== Work to be completed ==
In the listing beneath this line, copy exactly the lines starting with the one containing "comida y pasar" and going on through the one containing "El guacamole merece".

== Material provided ==
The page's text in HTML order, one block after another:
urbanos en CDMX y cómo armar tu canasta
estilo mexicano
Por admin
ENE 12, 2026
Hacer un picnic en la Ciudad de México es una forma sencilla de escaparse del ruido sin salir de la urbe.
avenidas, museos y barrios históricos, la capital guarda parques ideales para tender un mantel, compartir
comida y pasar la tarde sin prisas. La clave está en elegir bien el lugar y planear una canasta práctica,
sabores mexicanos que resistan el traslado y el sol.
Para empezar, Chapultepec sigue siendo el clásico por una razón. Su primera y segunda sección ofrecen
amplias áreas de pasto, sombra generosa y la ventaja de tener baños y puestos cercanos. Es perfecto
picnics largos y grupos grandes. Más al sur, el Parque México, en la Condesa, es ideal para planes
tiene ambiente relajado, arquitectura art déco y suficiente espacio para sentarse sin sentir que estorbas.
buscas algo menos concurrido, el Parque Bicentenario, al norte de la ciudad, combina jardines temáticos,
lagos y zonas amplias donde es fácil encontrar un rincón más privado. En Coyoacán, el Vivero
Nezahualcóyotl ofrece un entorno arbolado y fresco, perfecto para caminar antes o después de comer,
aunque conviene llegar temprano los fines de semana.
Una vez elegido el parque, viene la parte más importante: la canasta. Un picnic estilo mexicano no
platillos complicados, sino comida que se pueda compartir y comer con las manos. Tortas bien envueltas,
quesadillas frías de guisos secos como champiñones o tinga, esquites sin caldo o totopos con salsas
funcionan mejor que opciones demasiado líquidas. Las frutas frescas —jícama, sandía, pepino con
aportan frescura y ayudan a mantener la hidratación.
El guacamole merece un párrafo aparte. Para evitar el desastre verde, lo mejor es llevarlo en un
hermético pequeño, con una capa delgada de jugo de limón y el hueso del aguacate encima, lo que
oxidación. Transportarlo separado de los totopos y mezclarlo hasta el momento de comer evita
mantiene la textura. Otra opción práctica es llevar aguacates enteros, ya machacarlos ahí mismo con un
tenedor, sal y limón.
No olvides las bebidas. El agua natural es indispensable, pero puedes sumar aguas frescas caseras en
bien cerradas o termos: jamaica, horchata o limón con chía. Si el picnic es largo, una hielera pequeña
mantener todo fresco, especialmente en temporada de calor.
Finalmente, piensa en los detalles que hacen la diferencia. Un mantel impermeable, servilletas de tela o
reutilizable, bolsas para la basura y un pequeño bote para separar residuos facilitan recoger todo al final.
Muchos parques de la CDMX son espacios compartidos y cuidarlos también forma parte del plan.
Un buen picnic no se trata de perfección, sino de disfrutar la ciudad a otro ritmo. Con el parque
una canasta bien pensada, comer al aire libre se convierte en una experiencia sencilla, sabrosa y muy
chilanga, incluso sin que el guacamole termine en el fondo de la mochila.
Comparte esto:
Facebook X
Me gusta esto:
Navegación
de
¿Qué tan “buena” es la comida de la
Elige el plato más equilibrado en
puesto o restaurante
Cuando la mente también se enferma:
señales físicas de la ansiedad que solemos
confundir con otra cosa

== Answer box ==
comida y pasar la tarde sin prisas. La clave está en elegir bien el lugar y planear una canasta práctica,
sabores mexicanos que resistan el traslado y el sol.
Para empezar, Chapultepec sigue siendo el clásico por una razón. Su primera y segunda sección ofrecen
amplias áreas de pasto, sombra generosa y la ventaja de tener baños y puestos cercanos. Es perfecto
picnics largos y grupos grandes. Más al sur, el Parque México, en la Condesa, es ideal para planes
tiene ambiente relajado, arquitectura art déco y suficiente espacio para sentarse sin sentir que estorbas.
buscas algo menos concurrido, el Parque Bicentenario, al norte de la ciudad, combina jardines temáticos,
lagos y zonas amplias donde es fácil encontrar un rincón más privado. En Coyoacán, el Vivero
Nezahualcóyotl ofrece un entorno arbolado y fresco, perfecto para caminar antes o después de comer,
aunque conviene llegar temprano los fines de semana.
Una vez elegido el parque, viene la parte más importante: la canasta. Un picnic estilo mexicano no
platillos complicados, sino comida que se pueda compartir y comer con las manos. Tortas bien envueltas,
quesadillas frías de guisos secos como champiñones o tinga, esquites sin caldo o totopos con salsas
funcionan mejor que opciones demasiado líquidas. Las frutas frescas —jícama, sandía, pepino con
aportan frescura y ayudan a mantener la hidratación.
El guacamole merece un párrafo aparte. Para evitar el desastre verde, lo mejor es llevarlo en un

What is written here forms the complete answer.